The Ministry of Health said it provided information from the New Zealand Health Survey to support the study, including information about hazardous drinking based on the Alcohol Use Disorders Identification test question set developed by the World Health Organization and asked as part of the Health Survey.
Meanwhile, additional analysis from the New Zealand Drug Foundation released last month showed deaths by alcohol overdose have increased from 17 in 2019 to 42 in 2021.
Stats NZ’s alcohol consumption data splits the spirits category by either containing more than or less than 23 per cent alcohol.
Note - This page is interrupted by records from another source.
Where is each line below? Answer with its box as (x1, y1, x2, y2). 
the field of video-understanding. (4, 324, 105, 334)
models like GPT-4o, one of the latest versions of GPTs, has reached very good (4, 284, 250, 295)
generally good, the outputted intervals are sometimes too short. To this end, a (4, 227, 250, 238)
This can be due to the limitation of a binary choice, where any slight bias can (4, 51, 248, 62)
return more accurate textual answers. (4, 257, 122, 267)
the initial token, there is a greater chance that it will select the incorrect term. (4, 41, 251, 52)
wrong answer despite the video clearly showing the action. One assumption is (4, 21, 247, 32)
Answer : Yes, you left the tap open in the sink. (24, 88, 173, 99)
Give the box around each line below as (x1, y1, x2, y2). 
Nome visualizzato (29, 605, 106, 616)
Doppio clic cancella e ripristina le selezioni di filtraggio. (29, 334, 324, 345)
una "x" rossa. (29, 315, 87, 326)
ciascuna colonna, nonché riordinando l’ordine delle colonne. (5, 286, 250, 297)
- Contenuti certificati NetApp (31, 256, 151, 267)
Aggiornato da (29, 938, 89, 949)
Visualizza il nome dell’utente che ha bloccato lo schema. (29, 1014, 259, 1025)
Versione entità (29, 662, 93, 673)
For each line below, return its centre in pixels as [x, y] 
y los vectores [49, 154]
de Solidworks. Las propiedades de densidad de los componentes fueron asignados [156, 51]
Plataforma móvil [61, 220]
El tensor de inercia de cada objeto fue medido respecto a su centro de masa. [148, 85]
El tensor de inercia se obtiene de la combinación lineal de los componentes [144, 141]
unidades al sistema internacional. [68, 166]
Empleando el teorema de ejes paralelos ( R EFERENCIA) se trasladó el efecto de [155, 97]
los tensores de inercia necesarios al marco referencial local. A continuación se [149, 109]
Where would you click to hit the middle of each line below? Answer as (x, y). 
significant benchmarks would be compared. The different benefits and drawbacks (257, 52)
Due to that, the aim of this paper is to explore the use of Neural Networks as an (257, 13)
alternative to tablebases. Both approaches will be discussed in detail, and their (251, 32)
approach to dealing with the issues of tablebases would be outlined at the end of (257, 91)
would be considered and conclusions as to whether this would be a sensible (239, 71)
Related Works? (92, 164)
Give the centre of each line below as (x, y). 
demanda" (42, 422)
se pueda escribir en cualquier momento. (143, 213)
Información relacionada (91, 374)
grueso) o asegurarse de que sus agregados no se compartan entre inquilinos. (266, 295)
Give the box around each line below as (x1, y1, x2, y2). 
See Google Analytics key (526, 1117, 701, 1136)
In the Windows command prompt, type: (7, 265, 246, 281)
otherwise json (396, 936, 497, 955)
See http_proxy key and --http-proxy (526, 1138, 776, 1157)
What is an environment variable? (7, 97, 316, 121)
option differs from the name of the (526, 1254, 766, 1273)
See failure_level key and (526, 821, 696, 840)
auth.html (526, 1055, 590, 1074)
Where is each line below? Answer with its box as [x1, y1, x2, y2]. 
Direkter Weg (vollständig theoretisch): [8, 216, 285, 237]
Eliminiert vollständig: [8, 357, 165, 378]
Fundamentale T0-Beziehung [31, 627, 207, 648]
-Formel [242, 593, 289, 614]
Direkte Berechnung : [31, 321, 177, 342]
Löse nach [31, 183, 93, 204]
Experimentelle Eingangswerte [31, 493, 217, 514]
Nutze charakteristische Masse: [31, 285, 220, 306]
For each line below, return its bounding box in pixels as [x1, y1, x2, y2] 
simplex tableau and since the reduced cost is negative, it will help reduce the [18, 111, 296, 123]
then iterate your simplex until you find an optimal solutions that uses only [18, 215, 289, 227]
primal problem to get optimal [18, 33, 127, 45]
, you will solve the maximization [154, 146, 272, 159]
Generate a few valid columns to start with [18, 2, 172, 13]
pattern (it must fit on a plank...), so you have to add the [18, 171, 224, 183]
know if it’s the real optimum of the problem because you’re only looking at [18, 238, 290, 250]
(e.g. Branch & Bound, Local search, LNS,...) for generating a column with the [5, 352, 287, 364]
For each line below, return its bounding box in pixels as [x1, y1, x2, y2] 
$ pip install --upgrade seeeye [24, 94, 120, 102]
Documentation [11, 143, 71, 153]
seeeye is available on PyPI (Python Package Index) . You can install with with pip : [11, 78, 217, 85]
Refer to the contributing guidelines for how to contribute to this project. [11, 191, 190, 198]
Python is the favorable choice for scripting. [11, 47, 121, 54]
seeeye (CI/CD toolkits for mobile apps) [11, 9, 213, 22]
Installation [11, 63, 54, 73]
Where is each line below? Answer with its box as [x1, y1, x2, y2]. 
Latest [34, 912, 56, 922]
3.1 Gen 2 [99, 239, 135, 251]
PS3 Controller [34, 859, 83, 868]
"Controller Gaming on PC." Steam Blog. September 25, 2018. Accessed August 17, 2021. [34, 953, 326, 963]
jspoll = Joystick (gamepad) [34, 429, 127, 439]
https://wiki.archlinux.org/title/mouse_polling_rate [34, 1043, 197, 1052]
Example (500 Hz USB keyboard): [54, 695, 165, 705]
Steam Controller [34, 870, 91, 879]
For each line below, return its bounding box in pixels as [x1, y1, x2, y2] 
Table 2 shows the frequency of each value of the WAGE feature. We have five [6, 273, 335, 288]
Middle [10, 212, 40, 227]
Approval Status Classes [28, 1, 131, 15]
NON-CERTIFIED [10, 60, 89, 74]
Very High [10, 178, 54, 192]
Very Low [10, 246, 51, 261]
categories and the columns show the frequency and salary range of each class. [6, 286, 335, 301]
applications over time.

The “spirits containing not more than 23 per cent alcohol” category, which includes spirit-based drinks like RTDs, has shot up since the mid-90s when around 2.5 million litres was available to 85.5m litres in the latest data.
Jackson said the data on spirit availability indicated an increase in RTD consumption driven by targeted marketing, especially through digital media and music festivals.
“The industry has evolved to using a health halo around their RTDs. RTDs had that bad reputation of being totally sugar-laden.
“Now they’re trying to market them as being this low-sugar alternative and there has been a real growth in that market.”
Jackson said strong policies were needed for meaningful reductions in alcohol consumption in New Zealand, including addressing the low price of alcohol, reducing availability and restricting alcohol advertising.
“I want to see those numbers come down, and substantially.”
Green MP Chloe Swarbrick, who drafted the Alcohol Harm Minimisation Bill introduced in June, was dissatisfied with the granularity of data on alcohol consumption, noting a lack of contextual evidence of the proliferation of on- and particularly off-licences over the past 15 years.
In September Alcohol Healthwatch delivered a 6000-signature petition to Parliament, urging MPs to pass Swarbrick’s private members bill.
The following month the government announced plans to help councils set rules for alcohol sales in their own neighbourhoods, as the first move in a series of planned reforms.
Swarbrick’s bill has two measures: ban alcohol advertising and sponsorship for broadcast sports, and block appeals of councils’ local alcohol policies.